就拿最常见的客户资源管理系统来说,大部分旅游公司的需求难度、价格预算和收益效果都在市场的中间波段,属于肚子大两头小的“橄榄型”。

而项樾的目标大多集中在头部,显然和旅游行业不那么适配。

楚识琛听得认真,生意的兴衰受方方面面的影响,无论颠沛乱世或和平年代,能够短期内决定一个行业的前景是光明还是晦暗,唯有“政策”二字。

他知道项明章抱有同样的看法,敬而远之,抑或分一杯羹,凡事早做打算才能赢得先机。

围绕会议聊了许久,段昊切下一大块羊排放进口中,他瞥见楚识琛的盘子,说:“楚秘书怎么不吃,东西不合胃口吗?”

楚识琛用刀尖划拉了一下,说:“光顾着听段先生讲话了,受益匪浅。”

吃过饭,一行四人从餐厅露台的旋转楼梯下去,在草坪上边走边聊,项明章经常来攀岩和搏击,很少打高尔夫。

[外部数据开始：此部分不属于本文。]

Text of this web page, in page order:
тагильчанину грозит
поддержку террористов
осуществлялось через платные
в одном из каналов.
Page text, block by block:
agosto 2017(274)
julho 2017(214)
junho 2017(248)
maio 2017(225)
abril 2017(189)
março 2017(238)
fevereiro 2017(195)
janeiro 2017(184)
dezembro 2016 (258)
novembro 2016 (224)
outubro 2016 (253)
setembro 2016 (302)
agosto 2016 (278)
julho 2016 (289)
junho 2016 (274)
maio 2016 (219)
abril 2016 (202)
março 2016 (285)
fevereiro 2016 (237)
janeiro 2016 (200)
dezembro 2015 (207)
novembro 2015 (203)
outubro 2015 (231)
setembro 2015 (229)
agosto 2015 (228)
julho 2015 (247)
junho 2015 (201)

不远处驶过来一辆巡场车,走下一男一女,楚识琛认出是项明章伯父家的堂兄。

项如纲看到他们,牵着未婚妻走过来,说:“这么巧。”

项明章回道:“这么有空。”

“我比不上你贵人事忙。”项如纲冲段昊和段太太点一下头,也算认识,“这是我未婚妻,姓秦。”

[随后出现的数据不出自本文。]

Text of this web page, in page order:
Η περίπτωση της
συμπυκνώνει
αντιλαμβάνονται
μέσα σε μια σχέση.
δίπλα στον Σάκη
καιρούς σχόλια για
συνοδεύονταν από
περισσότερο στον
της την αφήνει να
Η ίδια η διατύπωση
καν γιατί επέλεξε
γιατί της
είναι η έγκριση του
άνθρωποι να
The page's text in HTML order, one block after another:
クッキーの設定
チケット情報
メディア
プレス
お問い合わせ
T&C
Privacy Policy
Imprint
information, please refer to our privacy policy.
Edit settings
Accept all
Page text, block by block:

段太太看秦小姐孕肚明显,得有五个月了,说:“打球要小心点,有时候草地很滑的。”

秦小姐温柔道:“我们来看看场地,打算办户外婚礼,不过这里好像单调了一点。”

项明章対别人结婚还是离婚没兴趣,看了眼手表,但记不清下午的会议是几点钟了,扭脸要问,发现楚识琛更不关心旁人家事,正专心致志地端详那辆巡场车。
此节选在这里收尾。